Stephanie’s daughter Julie Walter and her boyfriend (now husband) Matt Scassero had taken over as innkeepers the following year. Willy and I, along with our friend Gerry Eisenhauer, had booked a weekend stay. I was researching haunts for The Ghosts of Cape May Book 3, and I needed an up close and personal with the Linda Lee. Encountering the ghosts through the walls of a neighboring B&B was just not good enough for a story. To experience a haunting, one must stay in a haunted house, and have the fortunate timing to have the ghost or ghosts be active during that particular stay. It is possible to stay in a haunted place and never experience the ghost. Timing is everything with a haunt.

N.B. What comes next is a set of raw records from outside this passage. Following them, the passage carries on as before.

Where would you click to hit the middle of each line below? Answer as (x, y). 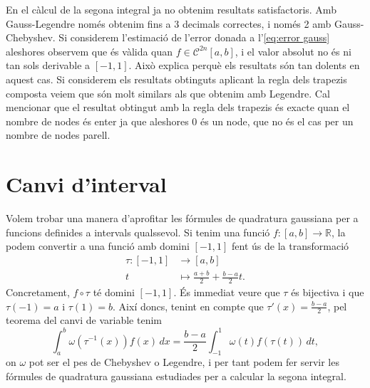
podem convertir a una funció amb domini (98, 246)
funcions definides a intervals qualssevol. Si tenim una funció (138, 232)
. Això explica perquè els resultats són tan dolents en (244, 65)
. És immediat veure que (227, 292)
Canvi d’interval (86, 184)
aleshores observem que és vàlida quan (89, 51)
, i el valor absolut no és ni (293, 51)
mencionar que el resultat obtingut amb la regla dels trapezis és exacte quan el (178, 107)
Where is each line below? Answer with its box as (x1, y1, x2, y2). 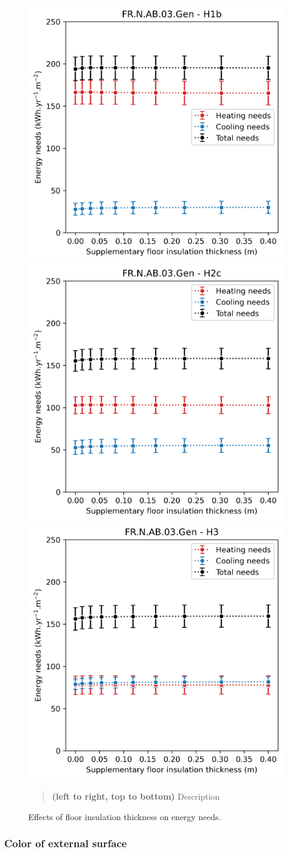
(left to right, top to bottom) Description (52, 790, 220, 803)
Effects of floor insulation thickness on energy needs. (28, 810, 221, 823)
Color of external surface (4, 836, 127, 851)
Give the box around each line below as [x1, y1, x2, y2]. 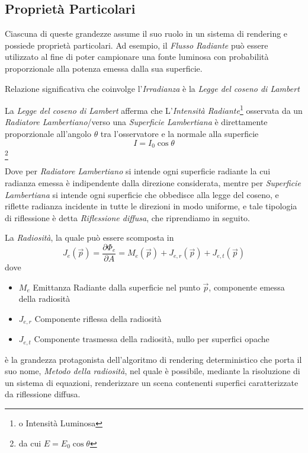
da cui [18, 436, 41, 449]
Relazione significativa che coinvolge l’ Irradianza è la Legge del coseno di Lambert [5, 82, 300, 94]
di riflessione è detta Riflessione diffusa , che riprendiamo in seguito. [5, 211, 250, 224]
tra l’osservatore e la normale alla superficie [100, 127, 259, 140]
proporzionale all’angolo [5, 127, 91, 140]
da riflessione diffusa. [5, 388, 81, 400]
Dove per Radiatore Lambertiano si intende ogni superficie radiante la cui [5, 165, 271, 177]
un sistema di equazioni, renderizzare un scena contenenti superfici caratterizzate [5, 376, 299, 388]
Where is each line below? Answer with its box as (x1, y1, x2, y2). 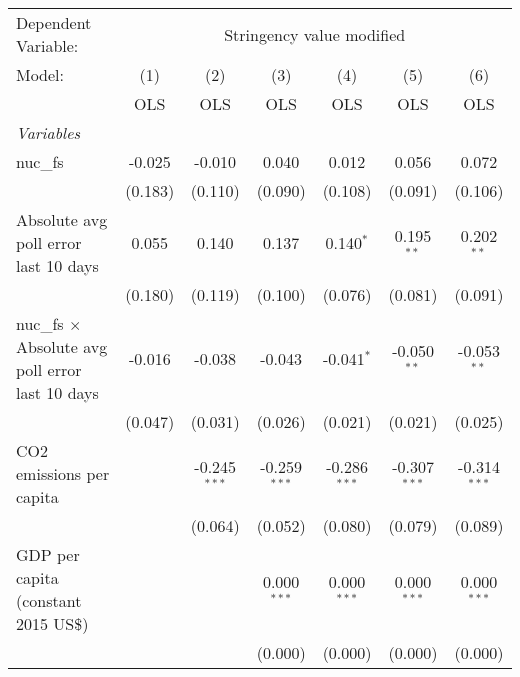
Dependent (16, 11, 92, 34)
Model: (16, 63, 65, 86)
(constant (16, 589, 82, 612)
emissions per (16, 462, 110, 485)
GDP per (16, 543, 80, 566)
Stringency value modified (224, 22, 406, 46)
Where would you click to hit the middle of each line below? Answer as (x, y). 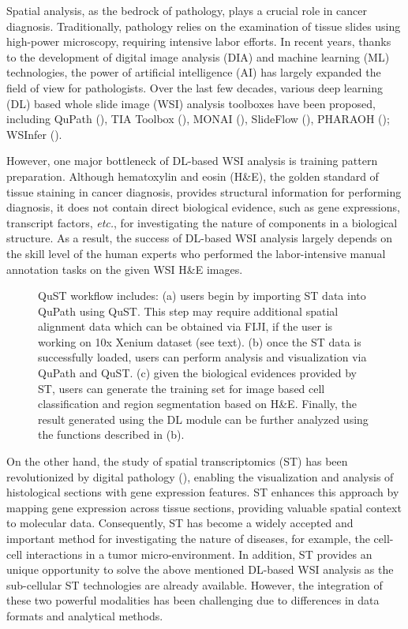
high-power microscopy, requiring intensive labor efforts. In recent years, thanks (199, 41)
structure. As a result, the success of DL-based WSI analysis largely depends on (199, 238)
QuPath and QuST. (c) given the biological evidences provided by (198, 373)
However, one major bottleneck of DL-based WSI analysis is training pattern (192, 161)
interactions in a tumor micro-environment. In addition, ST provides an (199, 554)
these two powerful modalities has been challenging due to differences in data (193, 600)
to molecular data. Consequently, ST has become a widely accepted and (180, 523)
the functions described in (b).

Willy, Gerry, and I decided to conduct a séance late that Friday night. Matt made the mistake of arriving late to set up the breakfast dishes for the next morning, just as my channeling session got underway. He was sucked in to the whole paranormal experience. I think he finally set the table about three hours later, when we were all done.

I slipped into a relaxed state of mind and focused my thoughts on the house in search of ghosts. It was not long before someone saying, “Did you hear that”, disturbed my concentration. It seems this has become the catch phrase of paranormal investigations. This time it was appropriate because an initial thump-thump sound was followed by footsteps coming down the stairs―slowly and carefully, as if someone was stopping after each step to hear if they had been detected. I could sense the group starting to get a little apprehensive. Suddenly, a cold breeze moved into the room from the front foyer. The air then fell still and the footsteps ceased.

I know when I make contact with a ghost while I am in a trance state. I can still hear and sense things in the room around me, but I start to feel like I am falling backward, very slowly, in the chair in which I am sitting.  It reminds me of being in the dentist’s chair as a kid, and getting high on nitrous oxide. As my mind starts floating, I feel it encountering another presence in the room. This time it was with a woman named Mary.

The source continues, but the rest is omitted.